Now that their first restaurant—Rock Elm Tavern in Plymouth—is well established, co-owners and longtime local friends Troy Reding and Brad Sorenson are soaring into new territories.
In mid-January, they opened Holman’s Table under their company Ally Restaurants in the historic terminal at the St. Paul Downtown Airport. They were just in time to feed celebrities, executives and NFL Owners that jetted in for the Super Bowl, as well as all the behind-the-scenes aviation workers.
“The Super Bowl gave us a direct line to people looking for a unique experience, and we couldn’t have been happier with how the weekend turned out, unless of course we were celebrating a Vikings win,” Reding says. “The nostalgia and stories have made a truly special experience unmatched in our previous ventures.”
A second Rock Elm is also slated to open this summer in Maple Grove.
Holman’s Table is the first full-service restaurant to occupy space at the airport in nearly 20 years. Past flooding issues were alleviated with a removable flood wall system. “We’re excited to help breathe some life back into the building,” Reding says.
When Reding and Sorenson met at church more than twenty years ago, it was inevitable they’d become good buds and eventual business partners. They have similar values and priorities. Their wives and kids get along. They’re both avid sports fans. And they share a penchant for fine food and spirits. “I can easily say Troy is my best friend,” Sorenson says. “He’s one of those guys who will literally give you the shirt off his back.”
While playing cards and during family vacations together, the two dabbled with the idea of opening restaurants for many years. In 2014, Reding decided it was time to turn his more than 30 years of bar and restaurant experience, 24 of them as TGI Friday’s director of Midwest operations, into a venture of his own. “I turned 50 years old, my youngest child graduated from high school and I knew I could be successful in the hospitality business.”
Naturally, he reached out to Sorenson, who replied: “Let’s do it!”
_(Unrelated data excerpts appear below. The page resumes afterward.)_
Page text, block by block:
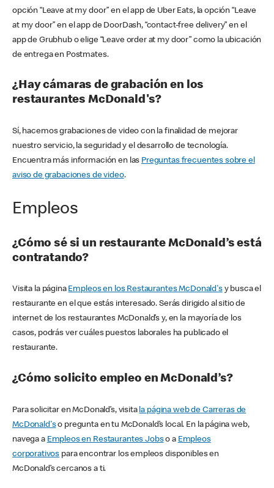
opción “Leave at my door” en el app de Uber Eats, la opción “Leave
at my door” en el app de DoorDash, “contact-free delivery” en el
app de Grubhub o elige “Leave order at my door” como la ubicación
de entrega en Postmates.
¿Hay cámaras de grabación en los
restaurantes McDonald's?
Sí, hacemos grabaciones de video con la finalidad de mejorar
nuestro servicio, la seguridad y el desarrollo de tecnología.
Encuentra más información en las Preguntas frecuentes sobre el
aviso de grabaciones de video.
Empleos
¿Cómo sé si un restaurante McDonald’s está
contratando?
Visita la página Empleos en los Restaurantes McDonald'sy busca el
restaurante en el que estás interesado. Serás dirigido al sitio de
internet de los restaurantes McDonald’s y, en la mayoría de los
casos, podrás ver cuáles puestos laborales ha publicado el
restaurante.
¿Cómo solicito empleo en McDonald’s?
Para solicitar en McDonald’s, visita la página web de Carreras de
McDonald'so pregunta en tu McDonald’s local. En la página web,
navega a Empleos en Restaurantes Jobso a Empleos
corporativos para encontrar los empleos disponibles en
McDonald’s cercanos a ti.
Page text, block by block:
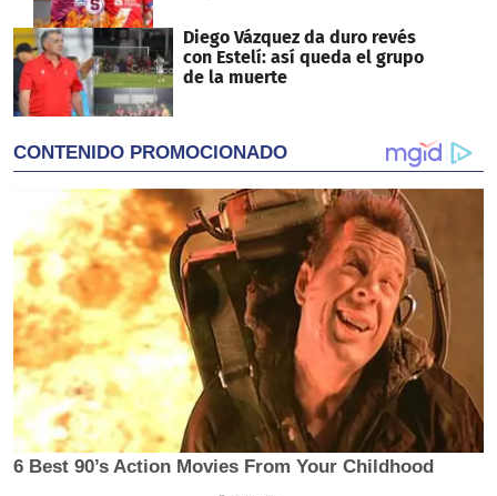
Diego Vázquez da duro revés
con Estelí: así queda el grupo
de la muerte
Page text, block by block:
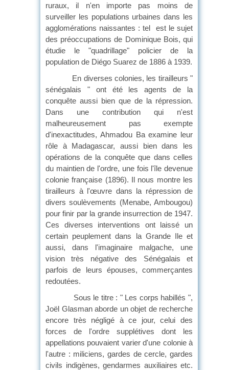
ruraux, il n'en importe pas moins de
surveiller les populations urbaines dans les
agglomérations naissantes : tel est le sujet
des préoccupations de Dominique Bois, qui
étudie le "quadrillage" policier de la
population de Diégo Suarez de 1886 à 1939.
En diverses colonies, les tirailleurs "
sénégalais " ont été les agents de la
conquête aussi bien que de la répression.
Dans une contribution qui n'est
malheureusement pas exempte
d'inexactitudes, Ahmadou Ba examine leur
rôle à Madagascar, aussi bien dans les
opérations de la conquête que dans celles
du maintien de l'ordre, une fois l'île devenue
colonie française (1896). Il nous montre les
tirailleurs à l'œuvre dans la répression de
divers soulèvements (Menabe, Ambougou)
pour finir par la grande insurrection de 1947.
Ces diverses interventions ont laissé un
certain peuplement dans la Grande Ile et
aussi, dans l'imaginaire malgache, une
vision très négative des Sénégalais et
parfois de leurs épouses, commerçantes
redoutées.
Sous le titre : " Les corps habillés ",
Joël Glasman aborde un objet de recherche
encore très négligé à ce jour, celui des
forces de l'ordre supplétives dont les
appellations pouvaient varier d'une colonie à
l'autre : miliciens, gardes de cercle, gardes
civils indigènes, gendarmes auxiliaires etc.
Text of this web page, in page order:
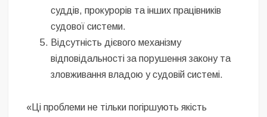
суддів, прокурорів та інших працівників
судової системи.
Відсутність дієвого механізму
відповідальності за порушення закону та
зловживання владою у судовій системі.
«Ці проблеми не тільки погіршують якість
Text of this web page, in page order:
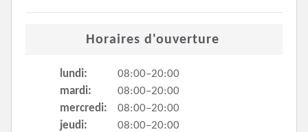
Horaires d'ouverture
lundi:
08:00–20:00
mardi:
08:00–20:00
mercredi:
08:00–20:00
jeudi:
08:00–20:00
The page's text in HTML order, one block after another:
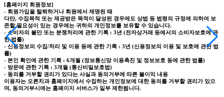
[홈페이지 회원정보]
- 회원가입을 탈퇴하거나 회원에서 제명된 때
다만, 수집목적 또는 제공받은 목적이 달성된 경우에도 상법 등 법령의 규정에 의하여 보
존할 필요성이 있는 경우에는 귀하의 개인정보를 보유할 수 있습니다.
- 소비자의 불만 또는 분쟁처리에 관한 기록 : 3년 (전자상거래 등에서의 소비자보호에 관
한 법률)
- 신용정보의 수집/처리 및 이용 등에 관한 기록 : 3년 (신용정보의 이용 및 보호에 관한 법
률)
- 본인 확인에 관한 기록 : 6개월 (정보통신망 이용촉진 및 정보보호 등에 관한 법률)
- 방문에 관한 기록 : 3개월 (통신비밀보호법)
- 동의를 거부할 권리가 있다는 사실과 동의거부에 따른 불이익 내용
이용자는 오른치과 홈페이지에서 수집하는 개인정보에 대한 동의를 거부할 권리가 있으
며, 동의거부시에는 홈페이지 서버스가 일부 제한됩니다.
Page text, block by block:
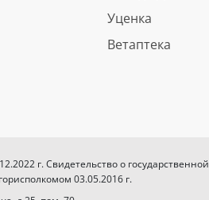
Уценка
Ветаптека
г. Свидетельство о государственной
03.05.2016 г.
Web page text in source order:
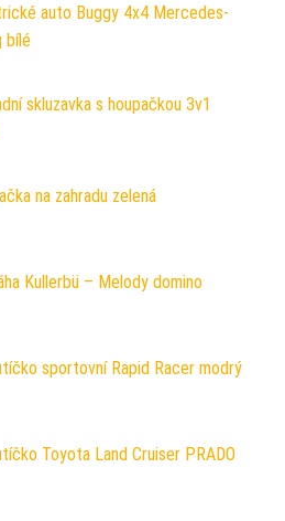
auto Buggy 4x4 Mercedes-
bílé
skluzavka s houpačkou 3v1
na zahradu zelená
Kullerbü – Melody domino
sportovní Rapid Racer modrý
Toyota Land Cruiser PRADO
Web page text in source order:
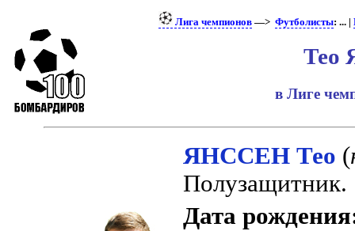
Лига чемпионов —> Футболисты: ... |
Тео
в Лиге
ЯНССЕН Тео (
Полузащитник.
Дата
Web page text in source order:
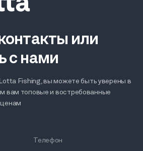
или
с нами
Fishing, вы можете быть уверены в
вам топовые и востребованные
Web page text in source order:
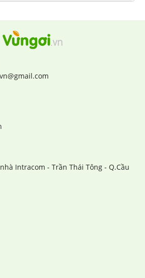
Intracom - Trần Thái Tông - Q.Cầu
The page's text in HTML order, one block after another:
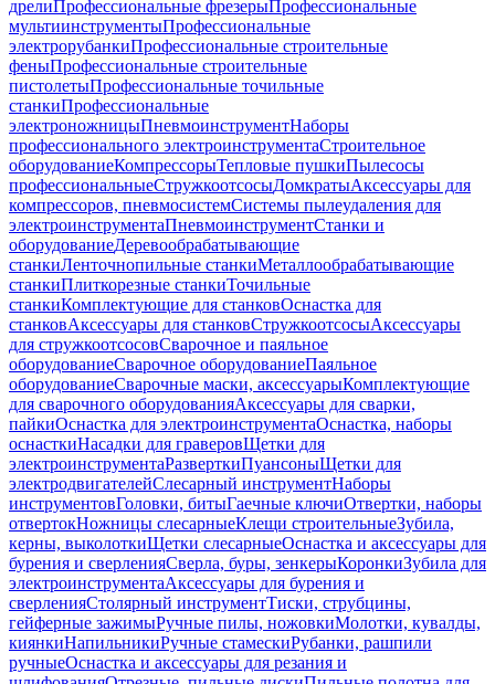
дрелиПрофессиональные фрезерыПрофессиональные
мультиинструментыПрофессиональные
электрорубанкиПрофессиональные строительные
феныПрофессиональные строительные
пистолетыПрофессиональные точильные
станкиПрофессиональные
электроножницыПневмоинструментНаборы
профессионального электроинструментаСтроительное
оборудованиеКомпрессорыТепловые пушкиПылесосы
профессиональныеСтружкоотсосыДомкратыАксессуары для
компрессоров, пневмосистемСистемы пылеудаления для
электроинструментаПневмоинструментСтанки и
оборудованиеДеревообрабатывающие
станкиЛенточнопильные станкиМеталлообрабатывающие
станкиПлиткорезные станкиТочильные
станкиКомплектующие для станковОснастка для
станковАксессуары для станковСтружкоотсосыАксессуары
для стружкоотсосовСварочное и паяльное
оборудованиеСварочное оборудованиеПаяльное
оборудованиеСварочные маски, аксессуарыКомплектующие
для сварочного оборудованияАксессуары для сварки,
пайкиОснастка для электроинструментаОснастка, наборы
оснасткиНасадки для граверовЩетки для
электроинструментаРазверткиПуансоныЩетки для
электродвигателейСлесарный инструментНаборы
инструментовГоловки, битыГаечные ключиОтвертки, наборы
отвертокНожницы слесарныеКлещи строительныеЗубила,
керны, выколоткиЩетки слесарныеОснастка и аксессуары для
бурения и сверленияСверла, буры, зенкерыКоронкиЗубила для
электроинструментаАксессуары для бурения и
сверленияСтолярный инструментТиски, струбцины,
гейферные зажимыРучные пилы, ножовкиМолотки, кувалды,
киянкиНапильникиРучные стамескиРубанки, рашпили
ручныеОснастка и аксессуары для резания и
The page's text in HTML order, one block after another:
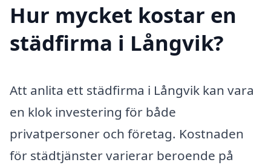
Hur mycket kostar en
städfirma i Långvik?
Att anlita ett städfirma i Långvik kan vara
en klok investering för både
privatpersoner och företag. Kostnaden
för städtjänster varierar beroende på
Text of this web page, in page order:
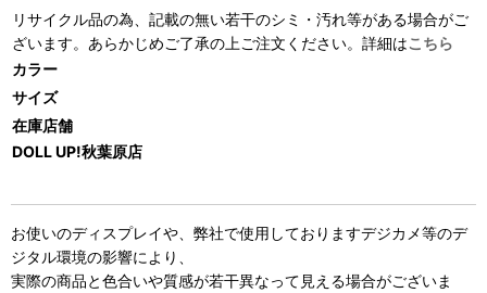
リサイクル品の為、記載の無い若干のシミ・汚れ等がある場合がご
ざいます。あらかじめご了承の上ご注文ください。詳細はこちら
カラー
サイズ
在庫店舗
DOLL UP!秋葉原店
お使いのディスプレイや、弊社で使用しておりますデジカメ等のデ
ジタル環境の影響により、
実際の商品と色合いや質感が若干異なって見える場合がございま
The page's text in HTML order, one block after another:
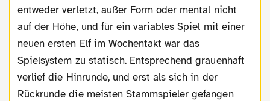
entweder verletzt, außer Form oder mental nicht
auf der Höhe, und für ein variables Spiel mit einer
neuen ersten Elf im Wochentakt war das
Spielsystem zu statisch. Entsprechend grauenhaft
verlief die Hinrunde, und erst als sich in der
Rückrunde die meisten Stammspieler gefangen
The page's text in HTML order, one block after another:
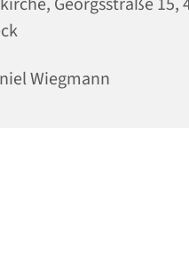
Wiegmann
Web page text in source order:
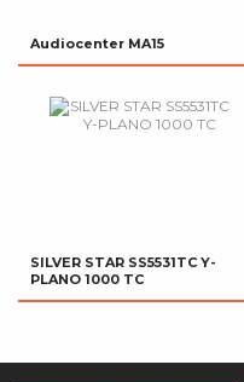
Audiocenter MA15
SILVER STAR SS5531TC Y-
PLANO 1000 TC
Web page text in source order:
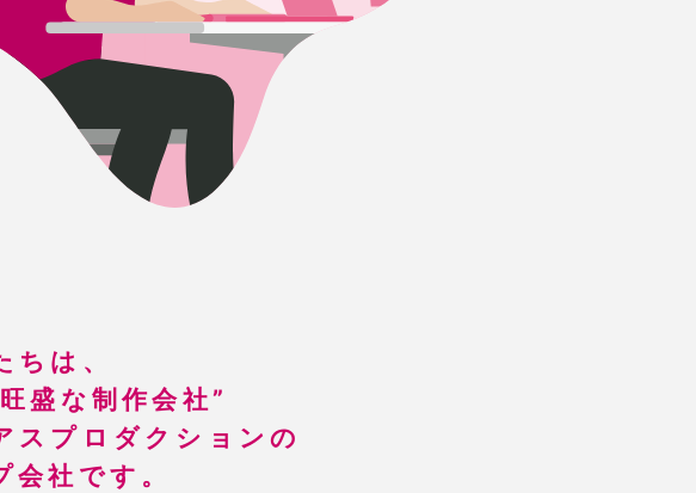
ちは、
盛な制作会社”
スプロダクションの
会社です。
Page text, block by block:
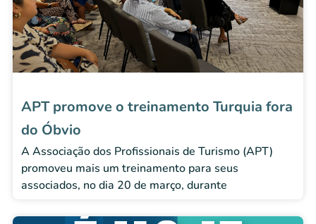
APT promove o treinamento Turquia fora
do Óbvio
A Associação dos Profissionais de Turismo (APT)
promoveu mais um treinamento para seus
associados, no dia 20 de março, durante
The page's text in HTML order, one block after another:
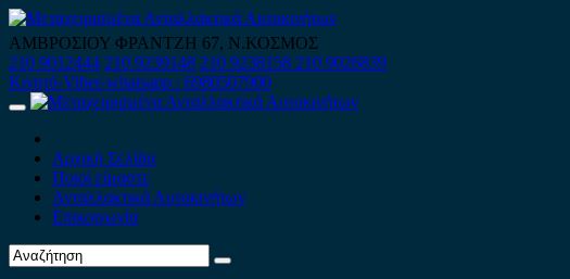
Skip
to
content
ΑΜΒΡΟΣΙΟΥ ΦΡΑΝΤΖΗ 67, Ν.ΚΟΣΜΟΣ
210 9012444 210 9239148 210 9238158 210 9026839
Κινητό-Viber-whatsapp : 6980507900
Primary
Αρχική Σελίδα
Ποιοί είμαστε
Ανταλλακτικά Αυτοκινήτων
Επικοινωνία
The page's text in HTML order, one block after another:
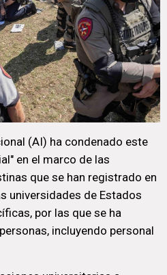
(AI) ha condenado este
en el marco de las
que se han registrado en
universidades de Estados
por las que se ha
incluyendo personal
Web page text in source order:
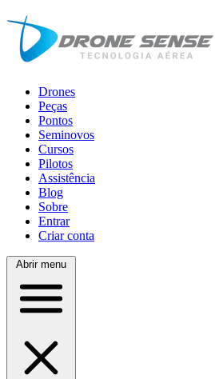
Drones
Peças
Pontos
Seminovos
Cursos
Pilotos
Assistência
Blog
Sobre
Entrar
Criar conta
Abrir menu
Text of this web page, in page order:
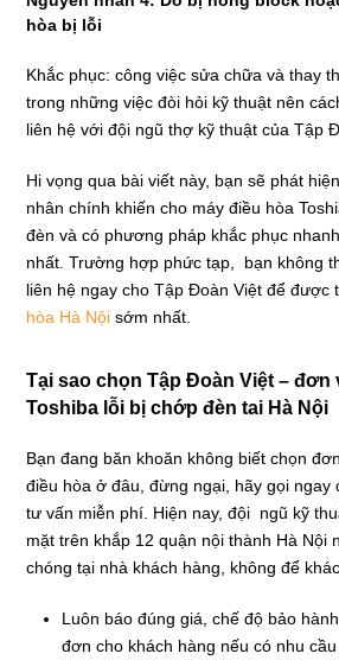
hòa bị lỗi
Khắc phục: công việc sửa chữa và thay
trong những việc đòi hỏi kỹ thuật nên
liên hệ với đội ngũ thợ kỹ thuật của Tập
Hi vọng qua bài viết này, bạn sẽ phát
nhân chính khiến cho máy điều hòa
đèn và có phương pháp khắc phục
nhất. Trường hợp phức tạp, bạn không
liên hệ ngay cho Tập Đoàn Việt để được
hòa Hà Nội sớm nhất.
Tại sao chọn Tập Đoàn Việt – đơn
Toshiba lỗi bị chớp đèn tai Hà Nội
Bạn đang băn khoăn không biết chọn
điều hòa ở đâu, đừng ngại, hãy gọi ngay
tư vấn miễn phí. Hiện nay, đội ngũ kỹ
mặt trên khắp 12 quận nội thành Hà Nội
chóng tại nhà khách hàng, không để
Luôn báo đúng giá, chế độ bảo
đơn cho khách hàng nếu có nhu cầu
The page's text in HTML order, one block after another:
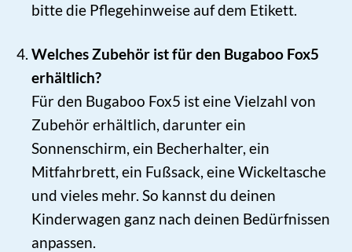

Reding handles most of the development and operations of Ally Restaurants. Sorenson—who still maintains a full time job at Boston Scientific as senior vice president of manufacturing and supply chain—brings financial investment, negotiating savvy and menu ideas from his extensive business travel. In August, they added on director of operations Liz Bergquist, who now manages restaurant logistics and staffing, allowing Reding and Sorenson more time to focus on future expansion.
In addition to opening restaurants, the initial plan when they first formed their company was to also offer consulting services. “We have not had time to devote to [consulting] specifically since the successful opening of Rock Elm Tavern and now Holman’s Table,” Reding says. “But we are always available in creating relationships and helping others be successful.”
When asked what he enjoys about opening restaurants, Reding says “It’s the adrenaline of everything is new, making our own decisions of what the place is going to feel like and the ability to impact the communities we’re in.”
A Closer Look at Holman’s Table
When you walk into the Holman’s Table—named after the late stunt pilot Charles W. “Speed” Holman—you’re in for a memorable experience.
Mindful of the airport’s early 20th Century character, the restaurant welcomes you into a warm, but sophisticated ambience with antique brass finishes, pale pink walls, ostrich print chairs, exposed industrial ceilings, Terrazzo floors buffed to their original luster and elevated booths that look out onto the runway.
With ample free parking, diverse menus and the Mississippi River and airfields as its backdrop, Holman’s Table strives to cater not only to on-the-fly guests and downtown business clientele during the work week, but also to couples and families in the evening and on weekends.
During warmer months, customers can enjoy a meal on the a large patio practically near the tarmac while watching corporate jets pull up to the terminal building.
The New American menu showcases fresh ingredients, refined techniques and bold flavors. “This is really a chance for our chef to spread his wings a little with a menu that’s a bit more upscale,” says Sorenson.
Breakfast and lunch offer clean and light options, such as Grapefruit Brulee and Organic Farro Salad. Dinner boasts hearty and adventurous plates like Wild Boar Pappardelle and Fruits de Mer, and favorites including burgers and pastas.
Classic cocktails, blended from house-made syrups and vermouths are the focal point of the drink menu. Customers will also enjoy Minnesota craft beers and “beautiful wines that will give people a taste of the world without leaving Minneapolis and St. Paul,” says Bergquist.